- [Work required]
Find all the lines in the entries below that hold the word "applications" and copy them.

- [Supplied material]
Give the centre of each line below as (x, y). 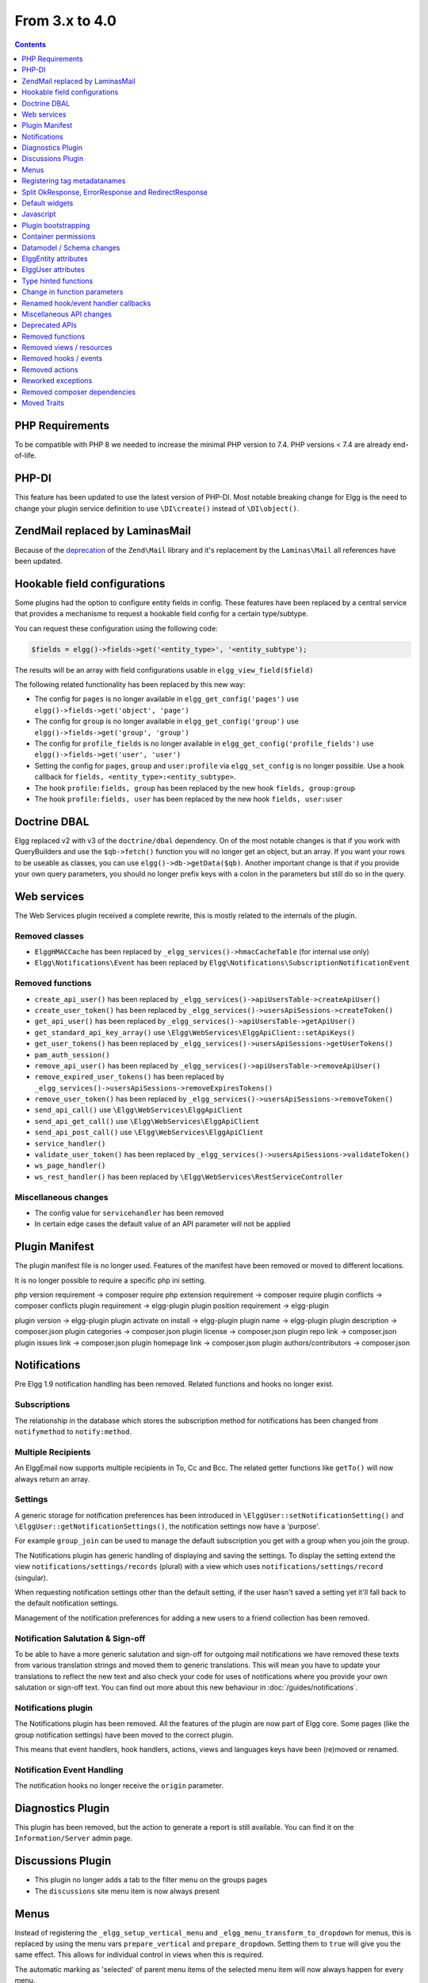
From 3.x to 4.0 (65, 21)
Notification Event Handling (69, 1770)
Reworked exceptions (57, 381)
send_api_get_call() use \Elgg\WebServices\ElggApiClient (147, 1121)
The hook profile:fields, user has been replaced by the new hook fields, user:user (189, 799)
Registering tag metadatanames (74, 181)
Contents (31, 44)
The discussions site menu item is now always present (127, 1891)
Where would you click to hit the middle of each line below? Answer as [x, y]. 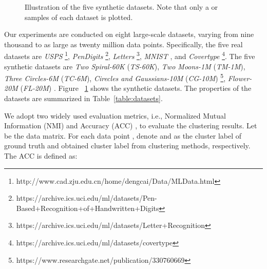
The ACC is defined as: [41, 156]
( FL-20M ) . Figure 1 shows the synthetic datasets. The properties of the [136, 88]
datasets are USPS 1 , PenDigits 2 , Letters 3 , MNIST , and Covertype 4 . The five [130, 55]
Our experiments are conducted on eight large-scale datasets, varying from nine [129, 34]
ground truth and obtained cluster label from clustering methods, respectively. [127, 146]
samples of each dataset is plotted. [79, 17]
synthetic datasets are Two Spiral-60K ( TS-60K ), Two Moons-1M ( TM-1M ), [125, 66]
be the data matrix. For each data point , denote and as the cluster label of [123, 135]
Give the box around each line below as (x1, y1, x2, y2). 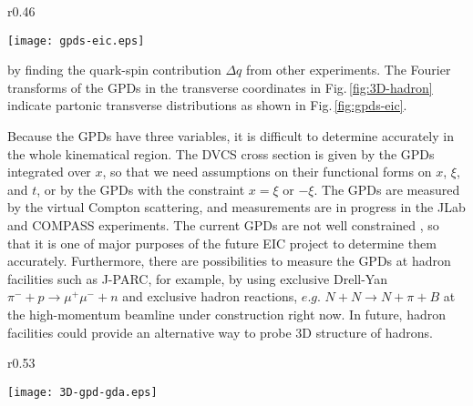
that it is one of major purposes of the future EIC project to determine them (7, 233, 437, 252)
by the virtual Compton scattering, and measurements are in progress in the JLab (7, 198, 466, 217)
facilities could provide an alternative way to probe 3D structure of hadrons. (7, 322, 433, 341)
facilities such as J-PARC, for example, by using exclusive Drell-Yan (7, 269, 387, 288)
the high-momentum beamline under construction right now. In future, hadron (7, 304, 446, 323)
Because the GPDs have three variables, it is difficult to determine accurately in (7, 127, 454, 146)
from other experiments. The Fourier (245, 60, 451, 79)
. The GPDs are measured (314, 179, 460, 198)
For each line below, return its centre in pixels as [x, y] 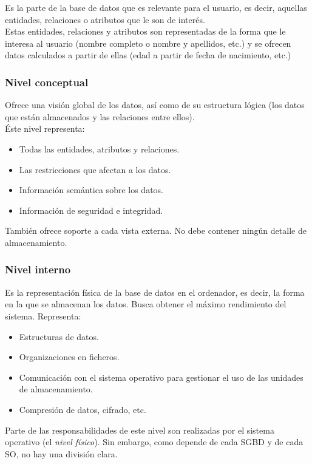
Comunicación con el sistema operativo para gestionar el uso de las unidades [161, 377]
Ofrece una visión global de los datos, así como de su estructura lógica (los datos [155, 105]
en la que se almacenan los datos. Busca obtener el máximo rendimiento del [146, 304]
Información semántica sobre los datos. [91, 190]
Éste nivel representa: [45, 128]
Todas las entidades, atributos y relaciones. [99, 148]
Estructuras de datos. [59, 336]
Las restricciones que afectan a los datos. [95, 169]
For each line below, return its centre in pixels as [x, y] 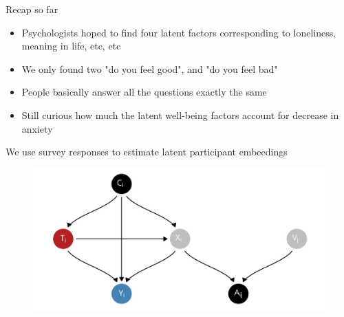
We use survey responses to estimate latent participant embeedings [147, 152]
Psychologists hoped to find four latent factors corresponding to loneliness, [179, 32]
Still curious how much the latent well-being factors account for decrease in [180, 114]
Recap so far [32, 9]
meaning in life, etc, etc [71, 46]
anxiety [37, 128]
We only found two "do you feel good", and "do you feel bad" [150, 68]
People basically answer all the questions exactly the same [144, 92]
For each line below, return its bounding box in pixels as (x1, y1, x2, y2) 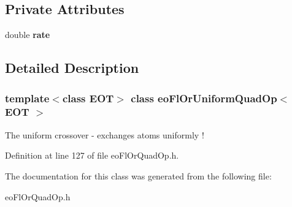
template (5, 90, 50, 105)
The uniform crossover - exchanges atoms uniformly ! (5, 128, 204, 141)
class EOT (62, 90, 114, 105)
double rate (5, 28, 50, 41)
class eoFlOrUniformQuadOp (131, 90, 277, 105)
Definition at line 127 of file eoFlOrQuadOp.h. (5, 149, 179, 162)
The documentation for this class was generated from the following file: (5, 169, 272, 182)
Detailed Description (5, 58, 139, 77)
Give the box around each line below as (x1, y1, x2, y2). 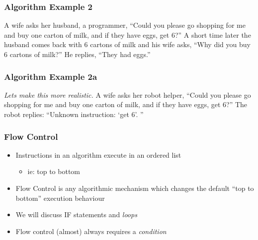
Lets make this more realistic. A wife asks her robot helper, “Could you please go (4, 89, 251, 100)
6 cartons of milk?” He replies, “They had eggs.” (4, 49, 151, 59)
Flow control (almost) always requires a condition (15, 226, 167, 236)
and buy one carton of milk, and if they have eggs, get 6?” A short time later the (4, 29, 251, 40)
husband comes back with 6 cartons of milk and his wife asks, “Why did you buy (4, 39, 251, 50)
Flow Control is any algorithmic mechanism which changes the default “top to (15, 183, 254, 193)
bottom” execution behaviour (15, 192, 105, 203)
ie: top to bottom (27, 166, 80, 177)
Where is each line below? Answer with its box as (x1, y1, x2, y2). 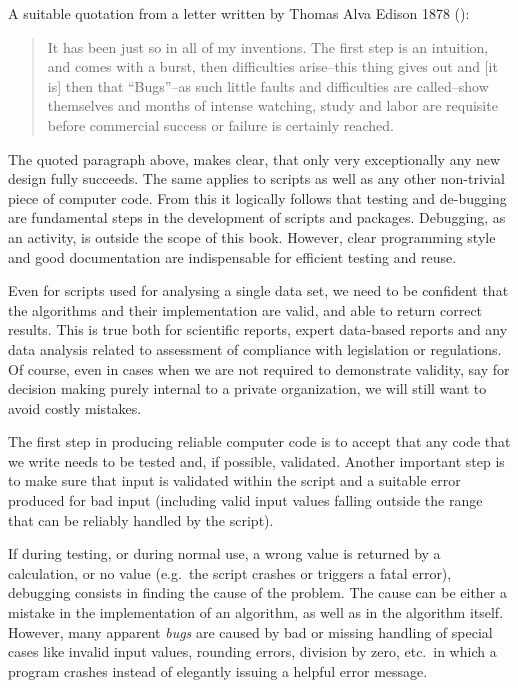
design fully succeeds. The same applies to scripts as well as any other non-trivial (8, 168, 505, 189)
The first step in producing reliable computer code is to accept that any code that (8, 431, 511, 452)
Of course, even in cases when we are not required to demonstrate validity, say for (8, 358, 510, 379)
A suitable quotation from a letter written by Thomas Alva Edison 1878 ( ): (8, 3, 470, 23)
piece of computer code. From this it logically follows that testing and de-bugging (8, 187, 507, 208)
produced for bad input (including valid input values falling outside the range (8, 490, 483, 511)
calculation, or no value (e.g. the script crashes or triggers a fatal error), (8, 562, 452, 583)
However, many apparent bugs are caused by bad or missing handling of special (8, 621, 493, 642)
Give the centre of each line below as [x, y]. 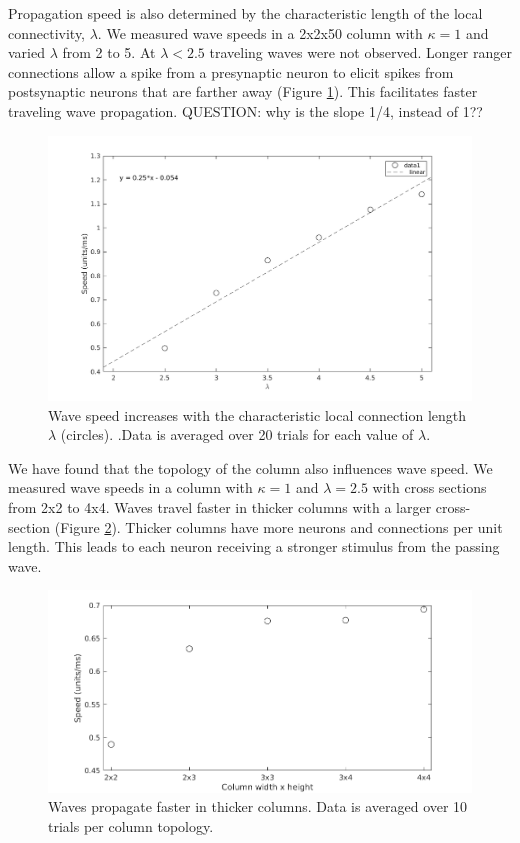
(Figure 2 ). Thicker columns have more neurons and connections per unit [278, 526]
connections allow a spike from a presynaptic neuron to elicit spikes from [231, 71]
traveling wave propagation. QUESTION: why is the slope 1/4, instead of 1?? [245, 110]
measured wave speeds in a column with [130, 487]
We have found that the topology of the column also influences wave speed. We [250, 467]
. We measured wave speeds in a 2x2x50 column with [260, 32]
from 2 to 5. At [109, 52]
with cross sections [429, 487]
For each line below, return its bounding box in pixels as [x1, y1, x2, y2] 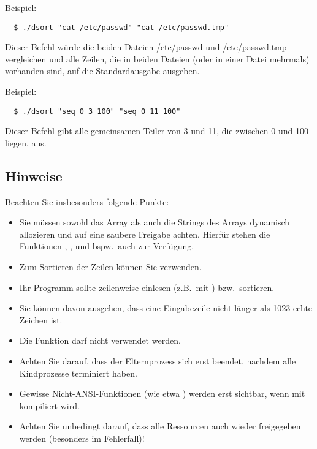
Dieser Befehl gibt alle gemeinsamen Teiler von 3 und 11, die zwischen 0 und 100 [5, 124, 308, 137]
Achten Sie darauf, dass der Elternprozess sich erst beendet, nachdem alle [19, 355, 296, 368]
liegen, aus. [5, 136, 47, 149]
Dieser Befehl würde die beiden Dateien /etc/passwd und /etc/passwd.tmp [5, 40, 287, 53]
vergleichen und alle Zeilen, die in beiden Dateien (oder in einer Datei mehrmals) [5, 52, 310, 65]
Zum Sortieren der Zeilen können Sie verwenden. [19, 260, 202, 273]
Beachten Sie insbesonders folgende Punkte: [5, 195, 169, 208]
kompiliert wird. [19, 399, 80, 412]
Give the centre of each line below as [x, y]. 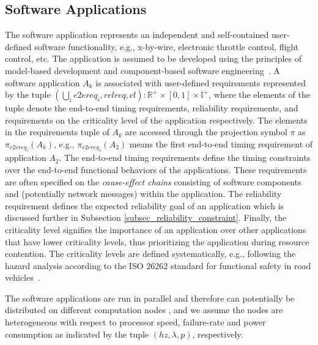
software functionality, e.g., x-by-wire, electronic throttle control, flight [167, 46]
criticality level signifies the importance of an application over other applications [156, 229]
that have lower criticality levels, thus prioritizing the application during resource [157, 241]
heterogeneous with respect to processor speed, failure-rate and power [135, 322]
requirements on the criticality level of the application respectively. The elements [156, 120]
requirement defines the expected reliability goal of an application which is [145, 205]
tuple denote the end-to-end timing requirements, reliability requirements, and [152, 108]
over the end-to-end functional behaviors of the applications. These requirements [156, 169]
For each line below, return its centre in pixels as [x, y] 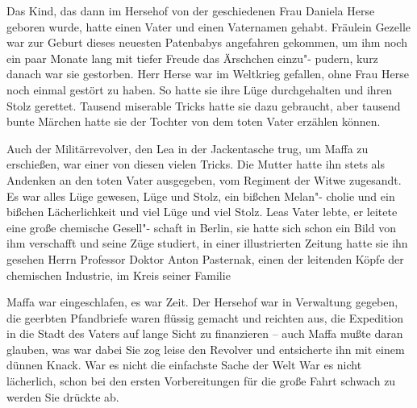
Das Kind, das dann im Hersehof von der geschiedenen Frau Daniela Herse [191, 10]
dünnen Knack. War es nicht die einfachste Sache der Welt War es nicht [184, 365]
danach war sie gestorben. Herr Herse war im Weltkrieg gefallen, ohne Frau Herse [208, 74]
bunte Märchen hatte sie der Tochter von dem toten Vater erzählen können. [194, 121]
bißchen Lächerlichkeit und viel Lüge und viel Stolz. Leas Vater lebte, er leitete [202, 212]
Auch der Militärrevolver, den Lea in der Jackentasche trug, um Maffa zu [188, 148]
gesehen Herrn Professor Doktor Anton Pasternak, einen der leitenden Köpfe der [205, 258]
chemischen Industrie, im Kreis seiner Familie [119, 275]

- [Finished task]
criticality level signifies the importance of an application over other applications [156, 229]
over the end-to-end functional behaviors of the applications. These requirements [156, 169]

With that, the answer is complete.